### TASK DESCRIPTION
Down to the last line, restate the records word for word, but not the pictures.
== LISTED RECORDS
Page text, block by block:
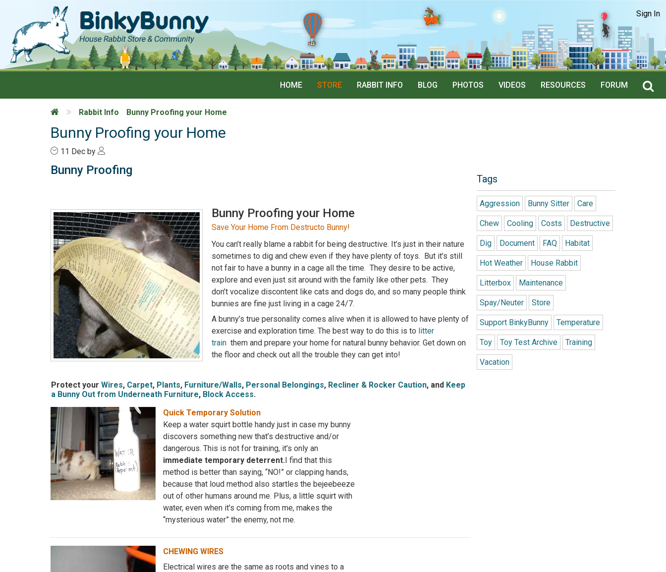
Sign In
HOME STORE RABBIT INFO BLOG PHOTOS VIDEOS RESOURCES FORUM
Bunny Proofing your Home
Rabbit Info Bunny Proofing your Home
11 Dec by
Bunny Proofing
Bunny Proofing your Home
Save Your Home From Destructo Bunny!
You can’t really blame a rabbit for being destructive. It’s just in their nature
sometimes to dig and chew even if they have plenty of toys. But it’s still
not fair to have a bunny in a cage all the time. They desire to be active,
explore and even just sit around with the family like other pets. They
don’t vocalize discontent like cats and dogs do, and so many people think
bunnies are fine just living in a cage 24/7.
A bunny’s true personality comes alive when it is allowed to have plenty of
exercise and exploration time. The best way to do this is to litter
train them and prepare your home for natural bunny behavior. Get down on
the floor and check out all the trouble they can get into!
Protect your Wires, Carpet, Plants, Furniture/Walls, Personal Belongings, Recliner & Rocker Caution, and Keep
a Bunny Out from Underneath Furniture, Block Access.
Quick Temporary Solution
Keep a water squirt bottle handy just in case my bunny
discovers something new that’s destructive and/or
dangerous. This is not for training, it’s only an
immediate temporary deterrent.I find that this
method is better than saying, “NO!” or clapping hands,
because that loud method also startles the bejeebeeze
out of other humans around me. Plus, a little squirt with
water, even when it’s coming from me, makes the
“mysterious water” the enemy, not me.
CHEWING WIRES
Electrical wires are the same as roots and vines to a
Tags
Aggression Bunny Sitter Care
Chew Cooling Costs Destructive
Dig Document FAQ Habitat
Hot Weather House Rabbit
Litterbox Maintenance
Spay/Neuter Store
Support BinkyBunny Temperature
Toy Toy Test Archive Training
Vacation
====
### ANSWER TO THE EXERCISE
Page text, block by block:
Sign In
HOME STORE RABBIT INFO BLOG PHOTOS VIDEOS RESOURCES FORUM
Bunny Proofing your Home
Rabbit Info Bunny Proofing your Home
11 Dec by
Bunny Proofing
Bunny Proofing your Home
Save Your Home From Destructo Bunny!
You can’t really blame a rabbit for being destructive. It’s just in their nature
sometimes to dig and chew even if they have plenty of toys. But it’s still
not fair to have a bunny in a cage all the time. They desire to be active,
explore and even just sit around with the family like other pets. They
don’t vocalize discontent like cats and dogs do, and so many people think
bunnies are fine just living in a cage 24/7.
A bunny’s true personality comes alive when it is allowed to have plenty of
exercise and exploration time. The best way to do this is to litter
train them and prepare your home for natural bunny behavior. Get down on
the floor and check out all the trouble they can get into!
Protect your Wires, Carpet, Plants, Furniture/Walls, Personal Belongings, Recliner & Rocker Caution, and Keep
a Bunny Out from Underneath Furniture, Block Access.
Quick Temporary Solution
Keep a water squirt bottle handy just in case my bunny
discovers something new that’s destructive and/or
dangerous. This is not for training, it’s only an
immediate temporary deterrent.I find that this
method is better than saying, “NO!” or clapping hands,
because that loud method also startles the bejeebeeze
out of other humans around me. Plus, a little squirt with
water, even when it’s coming from me, makes the
“mysterious water” the enemy, not me.
CHEWING WIRES
Electrical wires are the same as roots and vines to a
Tags
Aggression Bunny Sitter Care
Chew Cooling Costs Destructive
Dig Document FAQ Habitat
Hot Weather House Rabbit
Litterbox Maintenance
Spay/Neuter Store
Support BinkyBunny Temperature
Toy Toy Test Archive Training
Vacation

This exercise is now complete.